Survivors’ stories project receives Queen’s Award

Manchester volunteer initiative turns testimonies into hardback books


A Manchester project documenting the stories of Holocaust survivors has received the Queen’s Award for Voluntary Service — the UK’s highest accolade for volunteering.

Participants in the My Voice programme, a standalone scheme run by communal welfare charity The Fed, were recognised for their “outstanding work for the local community”.

My Voice has involved more than 50 volunteers collating and publishing the stories of Manchester-based survivors in a series of hardback books.

To date, the lives of 28 people have been documented, with another 11 books being progressed.

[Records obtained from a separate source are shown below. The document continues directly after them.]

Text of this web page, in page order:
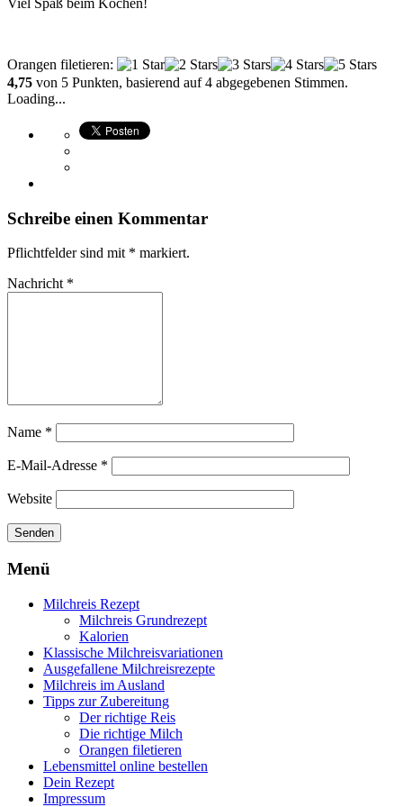
Orangen filetieren:
4,75 von 5 Punkten, basierend auf4 abgegebenen Stimmen.
Loading...
Schreibe einen Kommentar
Pflichtfelder sind mit * markiert.
Nachricht *
Name *
E-Mail-Adresse *
Website
Menü
Milchreis Rezept
Milchreis Grundrezept
Kalorien
Klassische Milchreisvariationen
Ausgefallene Milchreisrezepte
Milchreis im Ausland
Tipps zur Zubereitung
Der richtige Reis
Die richtige Milch
Orangen filetieren
Lebensmittel online bestellen
Dein Rezept
Impressum

The process is long and intricate, with months devoted to interviews, writing and editing. The books are also an important contribution to Holocaust legacy as the number of survivors diminishes.

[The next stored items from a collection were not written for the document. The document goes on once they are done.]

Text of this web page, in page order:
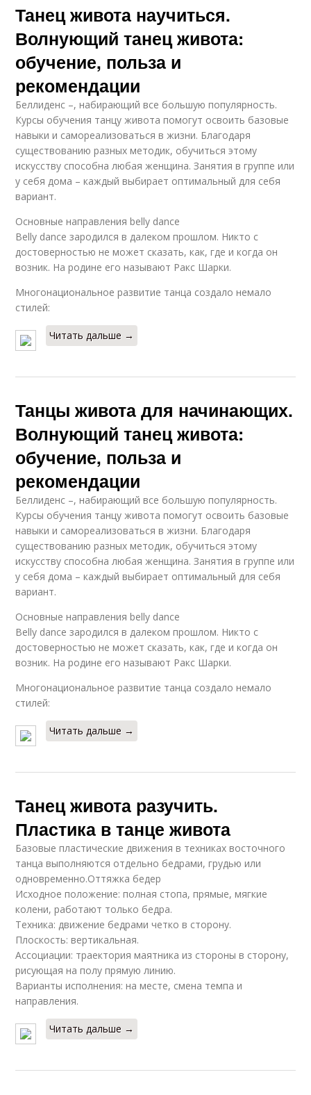
Танец живота научиться.
Волнующий танец живота:
обучение, польза и
рекомендации
Беллиденс –, набирающий все большую популярность.
Курсы обучения танцу живота помогут освоить базовые
навыки и самореализоваться в жизни. Благодаря
существованию разных методик, обучиться этому
искусству способна любая женщина. Занятия в группе или
у себя дома – каждый выбирает оптимальный для себя
вариант.
Основные направления belly dance
Belly dance зародился в далеком прошлом. Никто с
достоверностью не может сказать, как, где и когда он
возник. На родине его называют Ракс Шарки.
Многонациональное развитие танца создало немало
стилей:
Читать дальше →
Танцы живота для начинающих.
Волнующий танец живота:
обучение, польза и
рекомендации
Беллиденс –, набирающий все большую популярность.
Курсы обучения танцу живота помогут освоить базовые
навыки и самореализоваться в жизни. Благодаря
существованию разных методик, обучиться этому
искусству способна любая женщина. Занятия в группе или
у себя дома – каждый выбирает оптимальный для себя
вариант.
Основные направления belly dance
Belly dance зародился в далеком прошлом. Никто с
достоверностью не может сказать, как, где и когда он
возник. На родине его называют Ракс Шарки.
Многонациональное развитие танца создало немало
стилей:
Читать дальше →
Танец живота разучить.
Пластика в танце живота
Базовые пластические движения в техниках восточного
танца выполняются отдельно бедрами, грудью или
одновременно.Оттяжка бедер
Исходное положение: полная стопа, прямые, мягкие
колени, работают только бедра.
Техника: движение бедрами четко в сторону.
Плоскость: вертикальная.
Ассоциации: траектория маятника из стороны в сторону,
рисующая на полу прямую линию.
Варианты исполнения: на месте, смена темпа и
направления.
Читать дальше →

“It’s so much more than just telling the survivors’ stories,” explained Rebecca Weinberg, a project volunteer for four years. “It’s about using those stories as the most amazing educational tool.

“I sit for hours and hours with a survivor and a tape recorder and it’s all at their pace. They tell me their story through conversations and it really is an honour.

“It can be very emotional for them, and for me, but every experience — and they are all so different — has to be told.”

The books produced by My Voice are not exclusively about the Shoah. The experiences of the subjects before and after also feature, celebrating lives rebuilt in the wake of tragedy.

“We help to validate their lives,” said Juliette Pearce, The Fed’s volunteer services manager.

“Their stories tell of their successes and the wonderful contributions they have made to the Greater Manchester community and beyond in terms of work, communal office and so forth. They are stories of triumph.”

Ike Alterman, one of the Windermere Boys who came to Britain as a child refugee, has had his story published through My Voice. “Sometimes it got very emotional”, he told the JC.

“But I am privileged that I’m still capable of passing on my experiences and some of my unfortunate past. Hopefully the people who read the book will take note and live a life where they will never see what I have seen.

“When I [give talks] to some schools with young children I cannot describe some of the atrocities — I have to adjust my speech.

“But when I am speaking to grown up people, I can tell them.”

Volunteers will receive their Queen’s Award crystal and certificate from the Lord-Lieutenant of Greater Manchester later this summer. In addition, two volunteers will attend a Buckingham Palace garden party next year.